1. Re-label: Call your obsessive thought or compulsive urge what it is: an obsessive thought or a compulsive urge. That thought or urge is caused by the overactivity in your orbital frontal cortex. The problem isn't that you feel that your hands are dirty or have to count to three or something bad will happen; the problem is that your brain is sending you false messages, and the feelings from those messages are not legitimate.

Don't try to stop the thoughts or urges; that can be the worst thing to do because doing so intensifies them so that they become overwhelming. What matters is that you control your responses to the thoughts and urges; that you resist them. Just as you can have a feeling and not act on it, you can feel the obsessive/compulsive thoughts and urges and not act on them.

2. Re-attribute: These urges and thoughts come from a biochemical process in your brain. They do not come from a need to "get the feeling right," or because there is any actual connection between performing a ritual and avoiding some horrible event.

Saying something like, "This is not me; it's my OCD," clarifies this mistaken idea, attributing the urges and thoughts to their actual cause – inaccurate messages in your brain. Understanding this and reminding yourself of it can help you to have the perspective you need to resist the thoughts and urges.

3. Re-focus: This is the hard work part. In this step you actively redirect your attention to something other than your OCD urges and thoughts.

The feelings will continue to bother you for a time, but in the meantime you consciously, manually, deliberately refocus your attention, and do not respond to the compulsive behavior or obsessive thought – preferably for about 15 minutes but a shorter time to begin with is fine. While you actively avoid the behavior, you also shift to doing a different behavior that is somewhat enjoyable and engaging. After the 15 minutes has passed, revisit the urge and see if there's been any change in intensity. Write down any change that you notice; it will give you motivation to keep at it.

The main thing is that you don't do what your OCD is telling you to do. You will not achieve this perfectly; you will have many instances of going off-track. That's normal and human. Just accept this and keep at it over time – probably several months.

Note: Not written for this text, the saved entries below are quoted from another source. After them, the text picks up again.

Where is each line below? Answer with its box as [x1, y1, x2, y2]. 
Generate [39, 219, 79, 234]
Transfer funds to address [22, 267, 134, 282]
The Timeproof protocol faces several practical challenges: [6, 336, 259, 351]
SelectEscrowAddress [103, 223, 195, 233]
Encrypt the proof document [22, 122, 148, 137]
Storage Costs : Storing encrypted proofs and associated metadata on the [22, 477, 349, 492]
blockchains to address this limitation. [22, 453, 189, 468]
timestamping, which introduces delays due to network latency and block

4. Revalue: Having practiced the first three steps, the OCD thoughts and urges will become less and less compelling to the point where you will find that they are not worth listening to. You stop accepting the necessity of acting on those thoughts and urges, and you stop being ruled by them.

This is just a brief summary of the process, but it may be enough for you to start working with your obsessive thoughts and compulsive urges. It is well worth the hard work that it takes to do this, especially if you consider the time and energy you spend complying with the feelings of the obsessive thoughts and compulsive behaviors.

The strength that you will gain from practicing these new habits will serve you well beyond the psychological freedom that you gain; you will have learned how to change your brain with your mind.